Fidelio is an opera which, in my recent experience, almost always overwhelms me in a concert performance and almost always leaves me embarrassed or indignant when staged. Embarrassed, because the transvestite necessities of the heroine would almost never convince anyone, as Cherubino or Octavian can, or Handel's galaxy of emperors sung by mezzos.

Indignant, because the naïve assumption of the plot, that there is a Providence which ensures that things will turn out well for those with courage and conviction, is simply false, and that is much more manifest when acted out than when only sung. The climactic dungeon quartet is thrilling to listen to, almost always absurd to look at. At the Cadogan Hall last week the new London Lyric Opera did mainly just sing, though with movement; but Pizarro drew a dagger on Fidelio and she responded with a pistol -- and it was not effective, because it was clear that all she needed to do was to shoot. Unfortunately the Pizarro was James Hancock, who is behind this whole noble enterprise, but who sloped on to the stage looking rather like a Hitler who was having second thoughts about his policies, and sang with a voice to match.

Certainly on the vocal side he didn't stand a chance against the formidable Fidelio of Elizabeth Connell. Though her voice can be harsh now, she sang her great aria most movingly, as she spoke her lines; and her presence galvanised everyone else.

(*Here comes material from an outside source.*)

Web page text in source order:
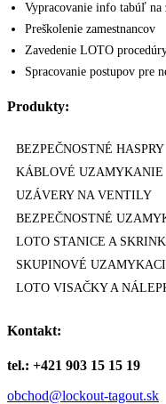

The Florestan of Jeffrey Lloyd-Roberts, most celebrated for his Peter Grimes with Opera North, lived up to all my hopes.

Surely here, at last, we have a heroic tenor who has the kind of fervent commitment to his roles, and the means to convey it, that Jon Vickers had. His aria, too, was extraordinarily moving -- though the clap-happy audience managed to applaud it despite Beethoven's evident attempts to prevent that. It was partly the fault of the conductor, Madeleine Lovell, a young director of music from Cambridge, who left a long gap between each item, even though it early became abundantly clear that many members of the audience would clap after any Shakespeare monologue. Her idea of theatricality seems to be to gallop through the music and then stop dead for a break. Her mainly rapid tempi were often exciting, sometimes excessive. She shaped the finales to both acts well, and the closing chorus wonderfully gave the impression that Beethoven felt that, however much rejoicing there has been, more is required.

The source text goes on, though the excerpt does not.